Built in 1917, it was designed by Rapp and Rapp for the Balaban & Katz theatre chain run by A. J. Balaban, his brother Barney Balaban and their partner and brother-in-law, Sam Katz. It is an example of French Renaissance Revival architecture. It later became a private nightclub in 1986. The theatre is located in the Uptown section of the city, at the intersection of Lawrence, Broadway and Racine. The area has several notable theaters, including the Aragon Ballroom, which is only 0.2 miles away. Since 2006 it has been owned by Chicago-based Jam Productions (itself owned by Jerry Mickelson and Arny Granat), which claims to be the "largest independent producer of live entertainment in the United States".

In October 2015 in a labor dispute, Jam Productions fired the stagehands of the Riviera Theatre.

The Riviera Theatre continues to serve as a venue for many popular acts, both local and national. In 2026, it hosted the International Mr. Leather contest.

==Notable events==
- Hüsker Dü, with opener Roger Miller, played at the Riviera on March 14, 1987 in support of what would be their final studio album Warehouse: Songs and Stories.
- My Life with the Thrill Kill Kult performed at the theatre October 28, 1988 and three tracks from the performance were released in 2004 as part of the reissue for their debut album.
- Jody Watley performed at the theatre July 21, 1989 during her Larger Than Life album tour.
- Tin Machine performed at the theatre during their It's My Life Tour on December 12, 1991, which was recorded and became part of their live album, Tin Machine Live: Oy Vey, Baby.
- Groove metal band Pantera Filmed their music video for Walk at the theater in 1992
- The Smashing Pumpkins played a release party for their 1995 album Mellon Collie and the Infinite Sadness the night before its release here.
- Blondie played at the theatre on August 14, 1999 as part of their 1999 comeback No Exit tour. Recordings of three songs from the concert - Under The Gun, No Exit, and Heart of Glass - were included on Blondie's 1999 Live album.

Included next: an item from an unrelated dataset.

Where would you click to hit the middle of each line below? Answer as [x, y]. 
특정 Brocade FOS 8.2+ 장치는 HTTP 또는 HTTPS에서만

- Type O Negative performed with Moonspell and Cradle of Filth Grand Funk W/ Mother Root 2000, November 22, 2003 for their Life Is Killing Me album tour.

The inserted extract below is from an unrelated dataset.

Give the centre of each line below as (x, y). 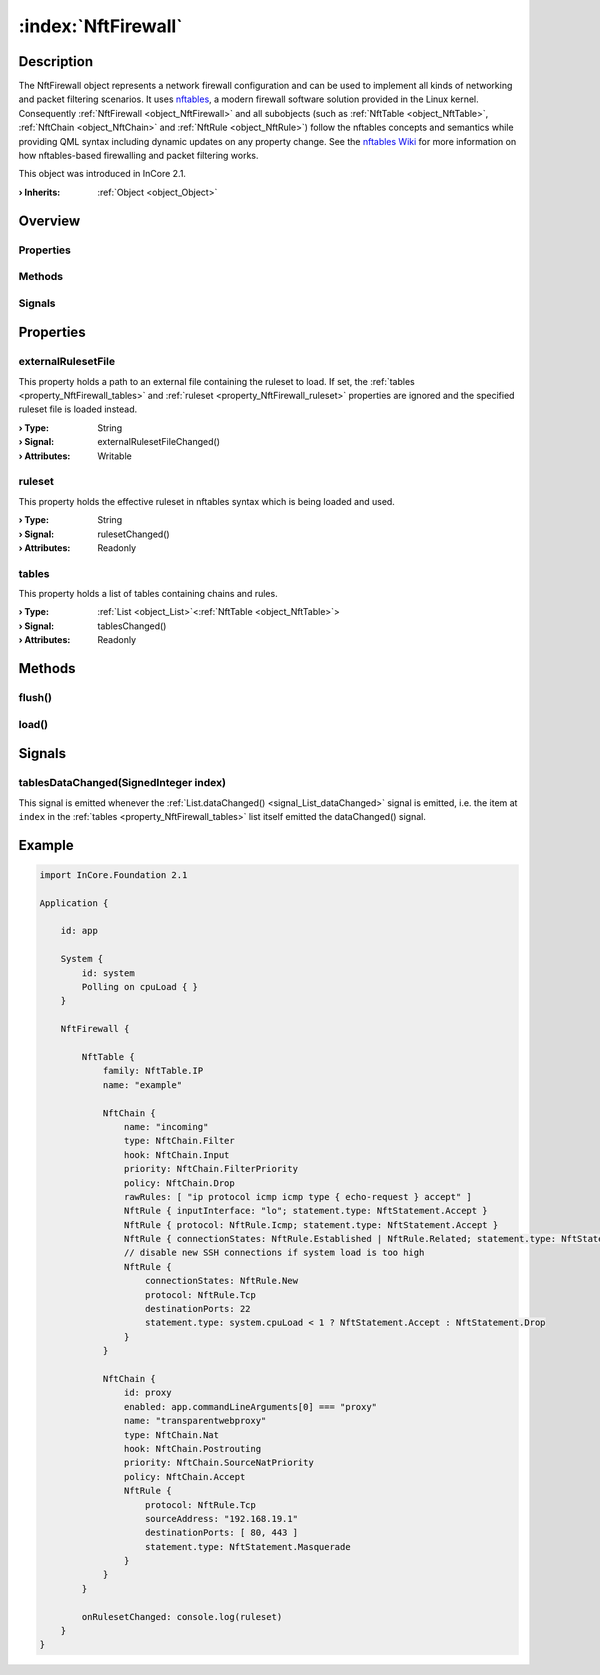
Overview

- Marilyn Manson performed at the theatre July 5, 2013 as part of their Hey Cruel World... Tour.
- Tame Impala performed at the theatre October 10, 2013 and the recordings were used for their live album Live Versions.
- The venue served as the opening night on Miley Cyrus' Milky Milky Milk Tour which was a very limited tour with only 8 cities across North America. The show sold out within a few minutes with one fixed price of US$69.69.
- Chlöe performed at the theatre on April 11, 2023 for the opening night of her highly-anticipated In Pieces Tour.
- Devo performed to a sold out 93XRT concert crowd on May 11, 2024.